Вера почувствовала себя экспонатом в Лувре, лежащим на мраморной перине. Вино пьянило, под плотное покрывало заглянул страх, но его тотчас заслонили любопытство и страсть мотылька, летящего на свет свечи.
– Хочу эту картину… – выдохнул он ей в ухо. Она полулежала, разведя колени так широко, что было больно, спину он ей слегка изогнул, приподнял подбородок. Его руки летали по ее телу, будто у скульптора по податливой глине, то и дело заставляя дрожать от неожиданных прикосновений в самых нежных местах. Едва она напрягалась, он проводил рукой между ног, верными прикосновениями добиваясь от «глины» большей мягкости.

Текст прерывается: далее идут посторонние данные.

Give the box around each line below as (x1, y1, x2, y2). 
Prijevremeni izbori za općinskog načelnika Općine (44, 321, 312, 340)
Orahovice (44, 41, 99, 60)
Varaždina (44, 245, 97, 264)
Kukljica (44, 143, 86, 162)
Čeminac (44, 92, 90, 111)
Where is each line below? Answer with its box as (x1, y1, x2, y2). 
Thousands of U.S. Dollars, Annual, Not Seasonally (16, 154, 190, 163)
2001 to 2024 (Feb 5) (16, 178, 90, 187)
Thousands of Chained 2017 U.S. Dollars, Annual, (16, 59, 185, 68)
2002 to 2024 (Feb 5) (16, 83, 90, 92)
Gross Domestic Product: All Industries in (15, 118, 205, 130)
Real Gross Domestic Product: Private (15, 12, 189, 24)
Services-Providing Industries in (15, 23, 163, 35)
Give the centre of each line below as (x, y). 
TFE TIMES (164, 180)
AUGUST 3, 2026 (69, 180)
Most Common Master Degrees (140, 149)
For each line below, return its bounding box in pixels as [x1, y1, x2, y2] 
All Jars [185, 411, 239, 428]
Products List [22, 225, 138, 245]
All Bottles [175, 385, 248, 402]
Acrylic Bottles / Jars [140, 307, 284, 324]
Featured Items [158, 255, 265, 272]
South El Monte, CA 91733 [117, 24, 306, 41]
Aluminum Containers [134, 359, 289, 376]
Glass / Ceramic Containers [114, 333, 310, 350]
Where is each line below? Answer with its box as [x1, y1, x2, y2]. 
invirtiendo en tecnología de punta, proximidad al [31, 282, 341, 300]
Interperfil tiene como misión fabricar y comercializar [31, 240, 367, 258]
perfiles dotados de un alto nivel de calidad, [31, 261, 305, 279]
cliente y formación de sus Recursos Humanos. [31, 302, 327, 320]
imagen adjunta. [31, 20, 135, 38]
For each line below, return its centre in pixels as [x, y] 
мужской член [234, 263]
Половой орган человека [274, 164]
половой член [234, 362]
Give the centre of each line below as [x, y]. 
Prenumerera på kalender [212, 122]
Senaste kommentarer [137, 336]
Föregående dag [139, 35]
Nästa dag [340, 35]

Вера зажмурилась, ожидая, что он вот-вот возьмет ее, но он поднялся с кровати, обошел ее и пальцами коснулся висков, поправив голову так, что его взору открывался знаменитый разворот в три четверти, считающийся самым любимым у художников. Вера тяжело задышала: было непросто сохранять изгиб спины, приподнятость ягодиц. Он держал два пальца под ее подбородком, вынуждая тянуться вверх всем телом. А потом опустил ладонь на поясницу, и она мягко осела в подушки животом и грудью.
– Прошу, не двигайся… Замри. Я хочу видеть произведение Буше.

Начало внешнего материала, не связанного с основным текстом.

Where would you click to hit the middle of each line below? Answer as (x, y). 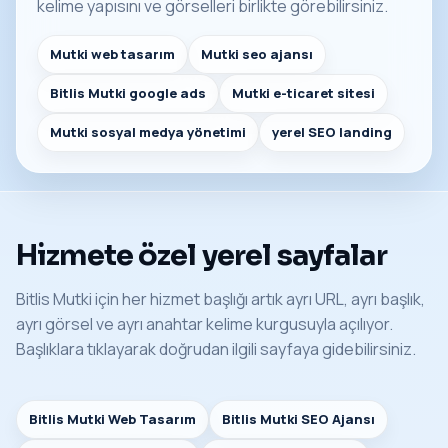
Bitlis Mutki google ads (128, 93)
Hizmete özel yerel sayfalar (201, 255)
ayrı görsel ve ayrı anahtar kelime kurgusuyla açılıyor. (204, 324)
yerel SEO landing (332, 132)
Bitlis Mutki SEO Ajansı (298, 419)
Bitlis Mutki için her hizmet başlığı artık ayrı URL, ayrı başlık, (220, 299)
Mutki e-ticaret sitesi (303, 93)
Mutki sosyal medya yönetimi (148, 132)
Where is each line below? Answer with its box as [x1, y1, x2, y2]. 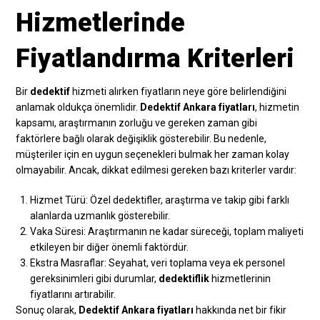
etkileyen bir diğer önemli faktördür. [30, 241, 189, 253]
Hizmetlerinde [16, 7, 186, 38]
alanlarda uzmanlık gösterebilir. [30, 209, 171, 221]
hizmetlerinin [209, 272, 271, 284]
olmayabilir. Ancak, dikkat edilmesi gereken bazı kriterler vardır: [16, 164, 297, 176]
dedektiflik [159, 272, 210, 284]
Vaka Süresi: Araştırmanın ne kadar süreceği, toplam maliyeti [30, 225, 304, 237]
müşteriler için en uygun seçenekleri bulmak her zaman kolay [16, 148, 290, 160]
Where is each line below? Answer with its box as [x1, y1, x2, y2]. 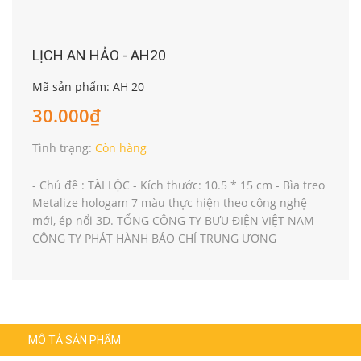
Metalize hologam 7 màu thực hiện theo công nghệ [32, 195, 307, 210]
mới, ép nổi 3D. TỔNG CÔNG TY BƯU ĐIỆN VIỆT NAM [32, 213, 314, 228]
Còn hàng [95, 140, 147, 156]
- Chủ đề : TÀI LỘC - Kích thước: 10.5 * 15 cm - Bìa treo [32, 177, 325, 193]
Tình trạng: [32, 140, 95, 156]
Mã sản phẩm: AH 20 [32, 79, 144, 94]
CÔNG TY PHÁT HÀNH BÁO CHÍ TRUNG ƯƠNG [32, 230, 276, 246]
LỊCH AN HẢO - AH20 [32, 47, 166, 64]
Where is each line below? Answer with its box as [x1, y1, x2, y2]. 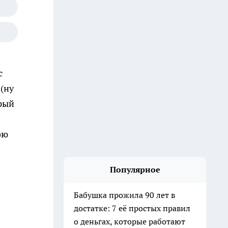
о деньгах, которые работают [74, 216, 185, 226]
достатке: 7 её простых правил [74, 203, 190, 213]
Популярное [109, 164, 160, 175]
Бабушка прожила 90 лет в [74, 190, 175, 200]
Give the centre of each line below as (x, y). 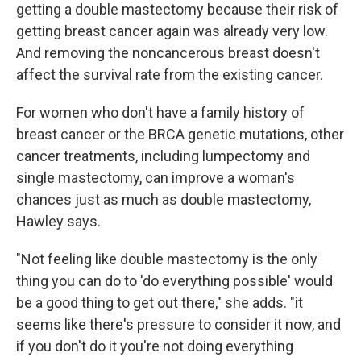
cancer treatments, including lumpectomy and (163, 156)
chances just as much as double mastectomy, (164, 199)
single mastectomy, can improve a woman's (156, 178)
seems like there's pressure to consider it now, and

Вера замерла, пытаясь представить, что она сейчас собой представляет с широко разведенными ногами. Грудь утопала в подушках, тело овевала прохлада, врывающаяся в распахнутые окна. Он милостиво поправил под ней подушку и вновь сунул два пальца под подбородок.

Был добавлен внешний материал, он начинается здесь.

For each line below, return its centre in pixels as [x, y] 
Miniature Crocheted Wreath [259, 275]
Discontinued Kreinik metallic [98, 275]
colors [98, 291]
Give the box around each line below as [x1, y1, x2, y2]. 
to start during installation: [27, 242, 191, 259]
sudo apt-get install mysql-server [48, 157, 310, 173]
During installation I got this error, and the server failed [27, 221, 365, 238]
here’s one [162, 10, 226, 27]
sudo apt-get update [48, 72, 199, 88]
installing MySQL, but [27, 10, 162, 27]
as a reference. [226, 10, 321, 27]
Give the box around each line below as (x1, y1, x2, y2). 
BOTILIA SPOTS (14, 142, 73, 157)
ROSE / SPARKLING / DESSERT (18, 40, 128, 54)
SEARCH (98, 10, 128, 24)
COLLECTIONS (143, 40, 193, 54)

– Приподними голову… вот так…
Вера послушно вернула голову в нужное положение, но ее губы дрожали.
– Тише, тише… – Он поцеловал ее в висок. – Я не причиню тебе зла. Хочу лишь видеть картину Буше. Сегодня только это. Не двигайся. – Он собрал ее волосы и заколол тонкой шпилькой, которую, вероятно, заготовил заранее. Вера задрожала еще больше, почувствовав холодный и острый, как игла, кончик у затылка.
– Замри, тихо, не шевелись… – Нотка нетерпеливой настойчивости, граничащая с раздражением, а потом опять томный шепот:
– Ты прекрасна! Знаешь это? Ты само совершенство… и я не хочу причинять тебе боли…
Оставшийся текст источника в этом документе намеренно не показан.